Owens owned the station until his death in 2006, and his family still owns KUZZ and sister station KCWR(FM).

“Our local ownership is community, too,” Cariker says. General Manager Mel Owens, Owens’ son, “was born and raised here.”

So what is KUZZ’s secret? Relentless engagement with the Bakersfield community, including at least five outside events a month. One of the station’s signature events is the Bakersfield Relay for Life, which now raises $2 million a year for the American Cancer Society. “Our station has had a team out there for all 21 years of the event,” Cariker says. “We have a team out there, we walk, we do fundraisers.”

Cariker does more than walk, though. She also serves as the event’s media coordinator. It’s a role she’s happy to fill for many organizations that come to KUZZ seeking help.

“I like to get in there at the beginning of someone’s campaign or event and publicize the heck out of it,” she says. “One of the things I do as public service director is offer my services to do media training for any group that wants it.”

A young patient at St. Jude’s drops by for the station Radiothon. KUZZ raised $168,000 in February to benefit children via St. Jude’s.

She makes sure that groups remember to include radio when they’re looking for publicity. She cites the example of the Kern County Court Appointed Special Advocates (CASA), which trains volunteers to assist neglected and abused children through the juvenile court system.

In need of more volunteers, CASA turned to KUZZ for help.

“They were doing TV public service announcements and newspaper articles,” Cariker says. “I said, ‘Let’s bring radio into the mix.’” KUZZ worked with CASA to create a series of 30-second radio PSAs that ran in heavy rotation.
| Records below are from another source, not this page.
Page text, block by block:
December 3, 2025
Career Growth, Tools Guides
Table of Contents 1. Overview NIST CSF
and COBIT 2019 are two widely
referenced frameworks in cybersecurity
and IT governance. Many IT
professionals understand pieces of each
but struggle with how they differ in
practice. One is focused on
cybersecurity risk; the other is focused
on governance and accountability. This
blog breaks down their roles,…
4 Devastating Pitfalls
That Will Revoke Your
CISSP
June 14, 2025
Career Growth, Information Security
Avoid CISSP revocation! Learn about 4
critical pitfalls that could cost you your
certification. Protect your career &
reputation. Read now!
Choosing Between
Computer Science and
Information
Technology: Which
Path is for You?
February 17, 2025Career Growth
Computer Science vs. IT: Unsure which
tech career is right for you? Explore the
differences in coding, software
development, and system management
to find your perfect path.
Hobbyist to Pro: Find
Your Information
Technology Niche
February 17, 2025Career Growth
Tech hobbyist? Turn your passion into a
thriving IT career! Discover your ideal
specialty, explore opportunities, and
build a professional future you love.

“In two years, where they used to graduate six CASAs, they’re now graduating 24. The only thing we did differently was adding radio.” She shared the experience with KUZZ’s sales department to help them share the impact of radio with prospective advertisers.
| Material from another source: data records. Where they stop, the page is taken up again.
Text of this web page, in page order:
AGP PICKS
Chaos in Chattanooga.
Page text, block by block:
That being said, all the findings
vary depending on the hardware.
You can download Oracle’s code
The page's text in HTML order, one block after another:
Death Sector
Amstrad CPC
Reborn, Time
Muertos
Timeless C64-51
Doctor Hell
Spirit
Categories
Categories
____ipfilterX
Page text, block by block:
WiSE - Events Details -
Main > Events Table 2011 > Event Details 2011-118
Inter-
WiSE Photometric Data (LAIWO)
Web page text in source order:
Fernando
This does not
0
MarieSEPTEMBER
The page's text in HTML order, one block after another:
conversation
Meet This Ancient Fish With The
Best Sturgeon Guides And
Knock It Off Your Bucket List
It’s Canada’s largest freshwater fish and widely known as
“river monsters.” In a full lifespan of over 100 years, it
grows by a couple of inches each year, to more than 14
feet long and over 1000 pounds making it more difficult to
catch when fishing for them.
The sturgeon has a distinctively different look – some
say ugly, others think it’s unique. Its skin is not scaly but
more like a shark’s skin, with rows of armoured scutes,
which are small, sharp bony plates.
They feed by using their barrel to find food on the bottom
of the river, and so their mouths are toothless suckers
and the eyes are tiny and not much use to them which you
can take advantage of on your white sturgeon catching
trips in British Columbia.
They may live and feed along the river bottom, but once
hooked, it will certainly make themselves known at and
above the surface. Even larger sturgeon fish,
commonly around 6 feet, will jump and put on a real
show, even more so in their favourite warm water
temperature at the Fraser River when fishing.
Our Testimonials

Cariker shares her PSAs with Bakersfield’s other radio stations too. “I have wonderful relationships with the other public service directors in town,” she says. “We have an understanding that if we do the heavy lifting, creating and producing a public-service campaign, they’ll air it, too.”

The morning team of Steve Gradowitz and Geoff Emery, at top left, survey gifts donated by listeners to 70 local families in the seventh year of the campaign ‘KUZZ Cares for Kids at Christmas.’
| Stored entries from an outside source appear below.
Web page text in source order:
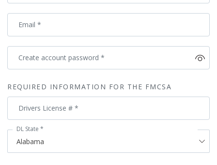
Email *
Create account password *
REQUIRED INFORMATION FOR THE FMCSA
Drivers License # *
DL State *
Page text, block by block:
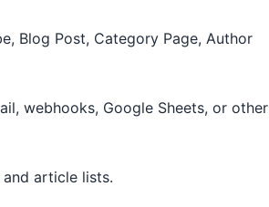
Blog Post, Category Page, Author
webhooks, Google Sheets, or other
article lists.
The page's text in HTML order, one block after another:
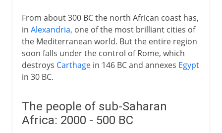
From about 300 BC the north African coast has,
in Alexandria, one of the most brilliant cities of
the Mediterranean world. But the entire region
soon falls under the control of Rome, which
destroys Carthagein 146 BC and annexes Egypt
in 30 BC.
The people of sub-Saharan
Africa: 2000 - 500 BC
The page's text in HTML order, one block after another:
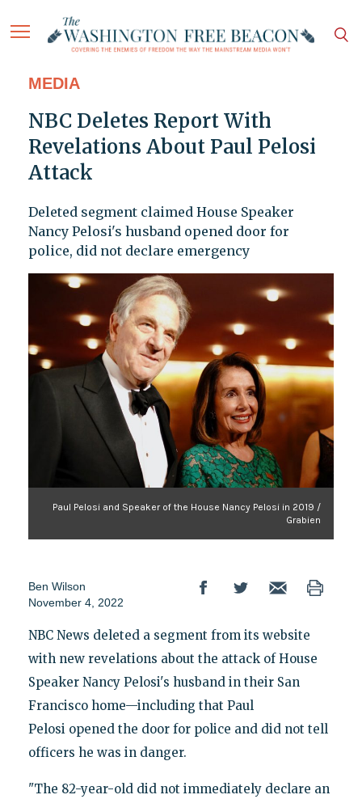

The result goes beyond simple community service. It also contributes to a station culture in which staffers become a permanent part of the Bakersfield community.

“For people who come here and say, ‘I can’t wait to get out of this market to a bigger one,’ I say you may as well just leave now, then,” Cariker says. The result is an air staff with deep ties to the community. Morning man Steve Gradowitz, a Bakersfield native, has been with KUZZ since 1986; afternoon jock Chris Conner came to the station in 1977. For most of that time, KUZZ has occupied the top spot in the Bakersfield ratings.

That sort of community connection was to be expected when a station just “acts naturally,” to borrow a phrase from one of Owens’ biggest hits and from his philosophy.

“I remember talking to (Owens) when we won our first Crystal Award, and he said, ‘We’re just being neighborly.’”

Cariker will accept KUZZ’s Crystal Heritage Award at the NAB Show Radio Luncheon on April 17 in Las Vegas.

Buster Smith covers radio from Reston, Va.